Exactly the lines from the beginning of the records to the line with "Hi, I'm Sergiy: Full", both ends included, are to be given again, and pictures are to be left out.

------------

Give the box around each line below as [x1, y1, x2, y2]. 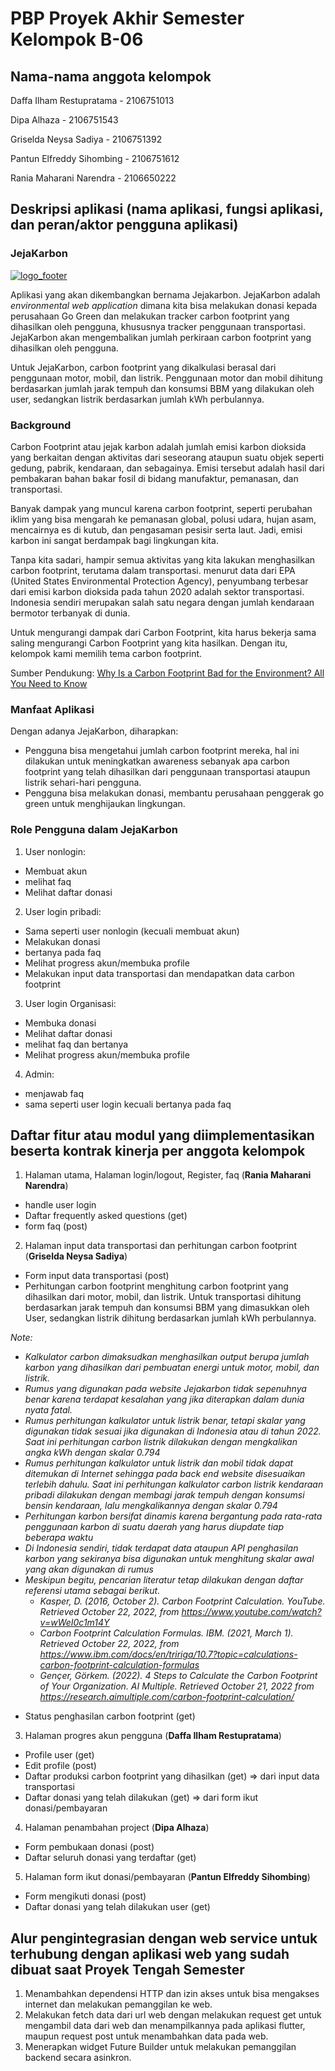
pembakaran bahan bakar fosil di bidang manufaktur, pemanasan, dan [10, 472, 299, 484]
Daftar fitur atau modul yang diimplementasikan [10, 1127, 315, 1144]
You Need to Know [10, 677, 88, 689]
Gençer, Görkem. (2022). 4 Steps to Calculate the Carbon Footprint [39, 1670, 318, 1682]
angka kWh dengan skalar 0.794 [24, 1447, 161, 1459]
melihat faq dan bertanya [24, 1038, 129, 1050]
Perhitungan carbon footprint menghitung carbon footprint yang [24, 1280, 289, 1292]
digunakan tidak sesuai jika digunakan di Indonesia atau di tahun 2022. [24, 1425, 322, 1437]
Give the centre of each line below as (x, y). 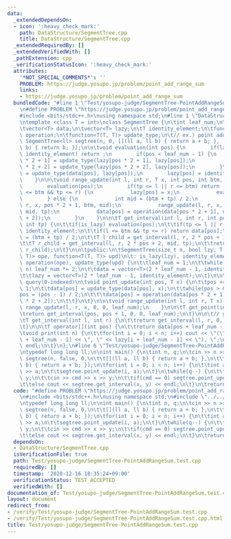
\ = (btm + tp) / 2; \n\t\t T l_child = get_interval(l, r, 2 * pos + (120, 237)
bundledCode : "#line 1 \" (51, 103)
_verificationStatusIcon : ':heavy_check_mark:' (83, 65)
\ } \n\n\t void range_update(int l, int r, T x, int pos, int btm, (121, 179)
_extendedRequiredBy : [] (49, 45)
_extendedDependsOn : (43, 20)
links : (29, 90)
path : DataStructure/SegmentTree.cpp (74, 33)
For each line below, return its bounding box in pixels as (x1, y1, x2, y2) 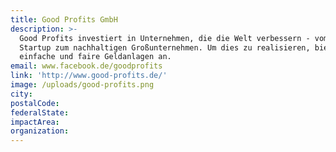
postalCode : (10, 98, 60, 108)
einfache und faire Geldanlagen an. (19, 52, 172, 62)
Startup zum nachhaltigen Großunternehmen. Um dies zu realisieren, (19, 42, 311, 53)
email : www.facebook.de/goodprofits (10, 61, 163, 71)
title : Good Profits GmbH (10, 14, 118, 25)
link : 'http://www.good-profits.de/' (10, 71, 168, 81)
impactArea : (10, 117, 60, 127)
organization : (10, 126, 70, 136)
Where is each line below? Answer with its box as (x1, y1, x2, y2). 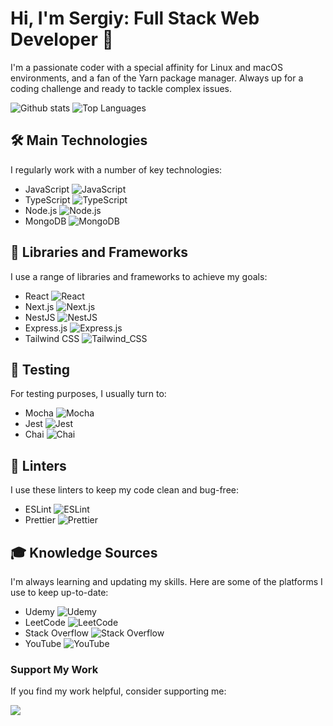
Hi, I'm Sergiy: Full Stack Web (10, 7, 260, 30)
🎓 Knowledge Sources (10, 544, 158, 561)
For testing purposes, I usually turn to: (10, 388, 167, 400)
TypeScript (24, 193, 71, 206)
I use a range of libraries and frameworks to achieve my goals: (10, 270, 268, 282)
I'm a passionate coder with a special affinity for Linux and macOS (10, 61, 283, 73)
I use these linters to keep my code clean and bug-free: (10, 484, 239, 496)
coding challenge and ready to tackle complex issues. (10, 82, 233, 94)
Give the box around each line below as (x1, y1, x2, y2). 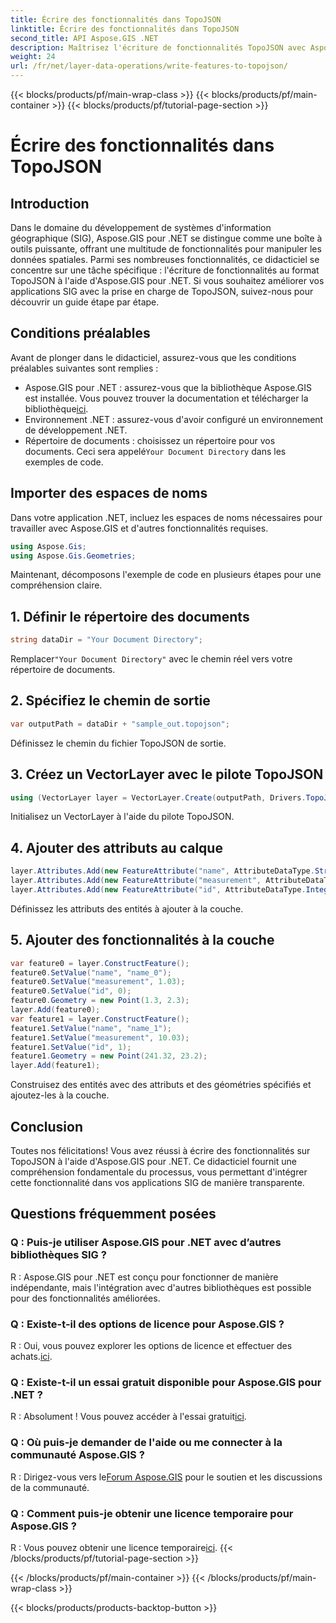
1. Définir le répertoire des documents (10, 608, 250, 625)
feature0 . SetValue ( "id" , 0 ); (10, 986, 132, 996)
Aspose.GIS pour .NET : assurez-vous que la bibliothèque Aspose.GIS (24, 381, 312, 393)
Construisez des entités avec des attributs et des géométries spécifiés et (10, 1079, 312, 1091)
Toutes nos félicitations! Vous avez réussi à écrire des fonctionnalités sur (10, 1145, 311, 1156)
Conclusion (10, 1118, 84, 1135)
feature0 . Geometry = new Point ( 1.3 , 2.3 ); (10, 996, 190, 1006)
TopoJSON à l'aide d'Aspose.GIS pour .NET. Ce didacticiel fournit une (10, 1156, 297, 1167)
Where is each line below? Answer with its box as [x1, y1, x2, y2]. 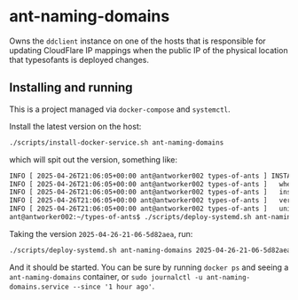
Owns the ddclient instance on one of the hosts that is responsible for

------------

- Problem solution
Give the box around each line below as [x1, y1, x2, y2]. 
pembakaran bahan bakar fosil di bidang manufaktur, pemanasan, dan [10, 472, 299, 484]
Daftar fitur atau modul yang diimplementasikan [10, 1127, 315, 1144]
You Need to Know [10, 677, 88, 689]
Gençer, Görkem. (2022). 4 Steps to Calculate the Carbon Footprint [39, 1670, 318, 1682]
angka kWh dengan skalar 0.794 [24, 1447, 161, 1459]
melihat faq dan bertanya [24, 1038, 129, 1050]
Perhitungan carbon footprint menghitung carbon footprint yang [24, 1280, 289, 1292]
digunakan tidak sesuai jika digunakan di Indonesia atau di tahun 2022. [24, 1425, 322, 1437]
Give the centre of each line below as (x, y). 
\ = (btm + tp) / 2; \n\t\t T l_child = get_interval(l, r, 2 * pos + (120, 237)
bundledCode : "#line 1 \" (51, 103)
_verificationStatusIcon : ':heavy_check_mark:' (83, 65)
\ } \n\n\t void range_update(int l, int r, T x, int pos, int btm, (121, 179)
_extendedRequiredBy : [] (49, 45)
_extendedDependsOn : (43, 20)
links : (29, 90)
path : DataStructure/SegmentTree.cpp (74, 33)
For each line below, return its bounding box in pixels as (x1, y1, x2, y2) 
postalCode : (10, 98, 60, 108)
einfache und faire Geldanlagen an. (19, 52, 172, 62)
Startup zum nachhaltigen Großunternehmen. Um dies zu realisieren, (19, 42, 311, 53)
email : www.facebook.de/goodprofits (10, 61, 163, 71)
title : Good Profits GmbH (10, 14, 118, 25)
link : 'http://www.good-profits.de/' (10, 71, 168, 81)
impactArea : (10, 117, 60, 127)
organization : (10, 126, 70, 136)
Where is each line below? Answer with its box as (x1, y1, x2, y2). 
Hi, I'm Sergiy: Full Stack Web (10, 7, 260, 30)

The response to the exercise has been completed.